PROBLEM STATEMENT ::
Begin with the line that holds "External links USPTO". Output it and all remaining lines of the material, verbatim, ending with the last.

# # # # #

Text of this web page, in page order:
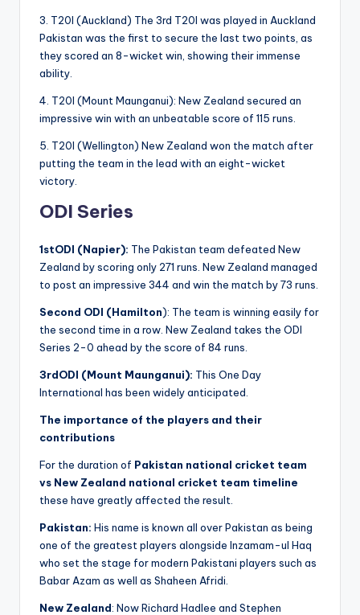
3. T20I (Auckland) The 3rd T20I was played in Auckland
Pakistan was the first to secure the last two points, as
they scored an 8-wicket win, showing their immense
ability.
4. T20I (Mount Maunganui): New Zealand secured an
impressive win with an unbeatable score of 115 runs.
5. T20I (Wellington) New Zealand won the match after
putting the team in the lead with an eight-wicket
victory.
ODI Series
1stODI (Napier): The Pakistan team defeated New
Zealand by scoring only 271 runs. New Zealand managed
to post an impressive 344 and win the match by 73 runs.
Second ODI (Hamilton): The team is winning easily for
the second time in a row. New Zealand takes the ODI
Series 2-0 ahead by the score of 84 runs.
3rdODI (Mount Maunganui): This One Day
International has been widely anticipated.
The importance of the players and their
contributions
For the duration of Pakistan national cricket team
vs New Zealand national cricket team timeline
these have greatly affected the result.
Pakistan: His name is known all over Pakistan as being
one of the greatest players alongside Inzamam-ul Haq
who set the stage for modern Pakistani players such as
Babar Azam as well as Shaheen Afridi.
New Zealand: Now Richard Hadlee and Stephen
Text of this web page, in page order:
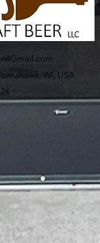
WI, USA
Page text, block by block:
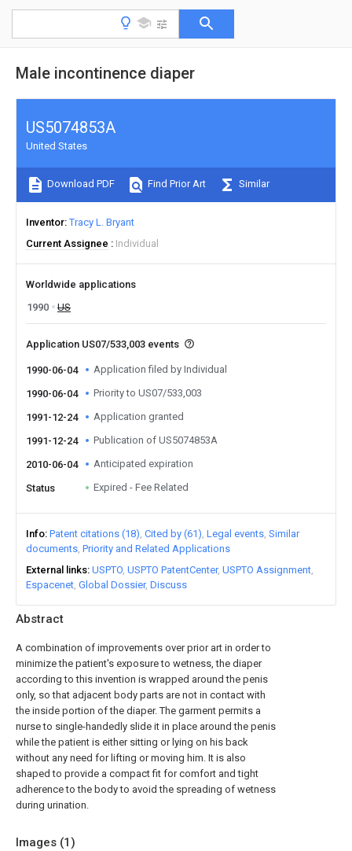
Male incontinence diaper
Abstract
A combination of improvements over prior art in order to
minimize the patient's exposure to wetness, the diaper
according to this invention is wrapped around the penis
only, so that adjacent body parts are not in contact with
the inside portion of the diaper. The garment permits a
nurse to single-handedly slide it in place around the penis
while the patient is either sitting or lying on his back
without any need for lifting or moving him. It is also
shaped to provide a compact fit for comfort and tight
adherence to the body to avoid the spreading of wetness
during urination.
Images (1)
US5074853A
United States
Download PDF Find Prior Art Similar
Inventor Tracy L. Bryant
Current Assignee
Individual
Worldwide applications
1990
US
Application US07/533,003 events
1990-06-04 Application filed by Individual
1990-06-04 Priority to US07/533,003
1991-12-24 Application granted
1991-12-24 Publication of US5074853A
2010-06-04 Anticipated expiration
Status Expired - Fee Related
Info Patent citations (18) Cited by (61) Legal events Similar
documents Priority and Related Applications
External links USPTO USPTO PatentCenter USPTO Assignment
Espacenet Global Dossier Discuss

# # # # #

RESPONSE FOR THIS EXERCISE ::
External links USPTO USPTO PatentCenter USPTO Assignment
Espacenet Global Dossier Discuss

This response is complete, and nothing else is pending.